New IBS Thinking
Irritable Bowel Syndrome (IBS)
IBS is a functional bowel disorder characterized by symptoms of abdominal pain or discomfort associated with disturbed defecation. In addition, IBS is often associated with bloating, gas and excess mucus.
The Latest Thinking in IBS
However, the healthcare community had the understanding that the site of disturbance in IBS was primarily in the colon. This understanding was based on the colon’s association with disrupted bowel movements and visceral sensitivity.
The latest scientific investigations reveal the part of the GI tract that is disrupted in IBS is the small intestine, while the visceral sensitivity is throughout the GI tract 1. In addition, it is now known that the dysmobility 2 and abnormal permeability 3 observed in IBS is localized in the small intestine.
In patients reporting bloating, it has been found that the small intestine is the region responsible for ineffective gas propulsion 4. Finally, the disruption of the microbiome in IBS patients is also known to be in the small intestine 5.
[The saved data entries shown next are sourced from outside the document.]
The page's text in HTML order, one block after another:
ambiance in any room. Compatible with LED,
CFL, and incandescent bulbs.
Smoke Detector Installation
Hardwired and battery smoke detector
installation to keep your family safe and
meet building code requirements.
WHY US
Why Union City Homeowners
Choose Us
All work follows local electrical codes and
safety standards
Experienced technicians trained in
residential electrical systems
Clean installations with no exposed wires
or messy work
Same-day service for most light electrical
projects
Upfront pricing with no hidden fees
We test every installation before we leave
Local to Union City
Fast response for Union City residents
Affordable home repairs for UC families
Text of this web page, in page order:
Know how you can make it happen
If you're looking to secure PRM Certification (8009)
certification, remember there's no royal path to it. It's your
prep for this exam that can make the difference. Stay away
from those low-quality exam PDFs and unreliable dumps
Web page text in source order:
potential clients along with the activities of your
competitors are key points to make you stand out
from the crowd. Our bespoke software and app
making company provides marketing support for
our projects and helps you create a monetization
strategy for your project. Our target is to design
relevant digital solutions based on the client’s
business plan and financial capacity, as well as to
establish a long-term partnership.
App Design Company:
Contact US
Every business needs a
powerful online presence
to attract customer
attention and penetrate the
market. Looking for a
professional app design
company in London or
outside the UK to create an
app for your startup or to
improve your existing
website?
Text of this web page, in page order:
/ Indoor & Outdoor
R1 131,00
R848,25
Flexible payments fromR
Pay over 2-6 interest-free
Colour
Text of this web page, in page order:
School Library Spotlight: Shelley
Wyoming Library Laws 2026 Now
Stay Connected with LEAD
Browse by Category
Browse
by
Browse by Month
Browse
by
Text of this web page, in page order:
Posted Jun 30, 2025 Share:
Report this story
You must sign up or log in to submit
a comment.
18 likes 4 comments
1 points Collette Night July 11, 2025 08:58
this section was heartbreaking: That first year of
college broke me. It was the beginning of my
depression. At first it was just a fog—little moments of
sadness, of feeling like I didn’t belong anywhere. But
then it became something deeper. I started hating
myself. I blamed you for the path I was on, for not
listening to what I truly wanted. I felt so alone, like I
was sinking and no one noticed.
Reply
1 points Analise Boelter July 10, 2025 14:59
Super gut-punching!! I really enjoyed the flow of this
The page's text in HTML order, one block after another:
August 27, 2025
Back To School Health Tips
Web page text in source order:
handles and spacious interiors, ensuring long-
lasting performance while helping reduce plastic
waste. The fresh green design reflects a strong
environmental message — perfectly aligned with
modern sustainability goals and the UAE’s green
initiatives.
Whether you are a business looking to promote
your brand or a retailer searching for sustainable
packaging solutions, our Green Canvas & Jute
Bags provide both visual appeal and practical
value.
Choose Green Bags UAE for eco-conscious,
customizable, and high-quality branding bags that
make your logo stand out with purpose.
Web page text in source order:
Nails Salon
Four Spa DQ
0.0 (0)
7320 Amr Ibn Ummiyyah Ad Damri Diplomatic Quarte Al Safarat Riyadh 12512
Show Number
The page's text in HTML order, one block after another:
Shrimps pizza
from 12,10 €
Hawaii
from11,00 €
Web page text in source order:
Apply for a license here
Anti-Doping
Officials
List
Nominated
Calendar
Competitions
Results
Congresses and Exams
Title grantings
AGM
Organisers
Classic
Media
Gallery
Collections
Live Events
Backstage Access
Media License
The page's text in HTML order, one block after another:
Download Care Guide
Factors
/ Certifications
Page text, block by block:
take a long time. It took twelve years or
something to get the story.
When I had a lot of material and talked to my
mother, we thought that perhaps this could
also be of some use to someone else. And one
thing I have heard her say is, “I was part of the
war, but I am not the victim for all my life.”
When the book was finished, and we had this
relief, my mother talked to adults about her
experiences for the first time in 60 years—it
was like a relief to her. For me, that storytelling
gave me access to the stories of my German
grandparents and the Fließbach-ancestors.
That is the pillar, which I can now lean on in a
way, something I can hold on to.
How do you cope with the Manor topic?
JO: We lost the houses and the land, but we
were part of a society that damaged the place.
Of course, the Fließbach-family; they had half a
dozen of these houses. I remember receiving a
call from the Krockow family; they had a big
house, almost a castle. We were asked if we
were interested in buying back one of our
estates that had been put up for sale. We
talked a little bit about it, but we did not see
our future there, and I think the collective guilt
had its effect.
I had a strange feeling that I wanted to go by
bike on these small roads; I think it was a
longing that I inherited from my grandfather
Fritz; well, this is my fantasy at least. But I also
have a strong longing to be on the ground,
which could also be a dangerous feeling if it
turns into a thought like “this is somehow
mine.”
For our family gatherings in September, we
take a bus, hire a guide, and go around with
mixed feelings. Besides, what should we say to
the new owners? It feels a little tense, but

The Impact of IBS on Nutrients
The small intestine is the primary site for digestion and absorption of nutrients. Up to 90% of nutrients are absorbed in this region ref. 1. The symptoms of IBS often occur within 90 minutes of eating 6. This 90 minutes reflects the time it takes for food to reach the small intestine. In IBS, the ability to absorb nutrients is disrupted due to bacterial overgrowth 7 and its related injuries to the GI tract 8 plus formation of excess mucus. This manifests in patients not being able to absorb fructose, bile acid and other nutrients ref. 2. More specifically, carbohydrate malabsorption and the inability to absorb essential amino acids is impaired and can only be partially corrected by antibiotic therapy 9. The low serum level of essential amino acids results in a depressed rate of synthesis of proteins 10. Along with a depressed rate of protein synthesis, there is protein-losing enteropathy in subjects with bacterial overgrowth 11.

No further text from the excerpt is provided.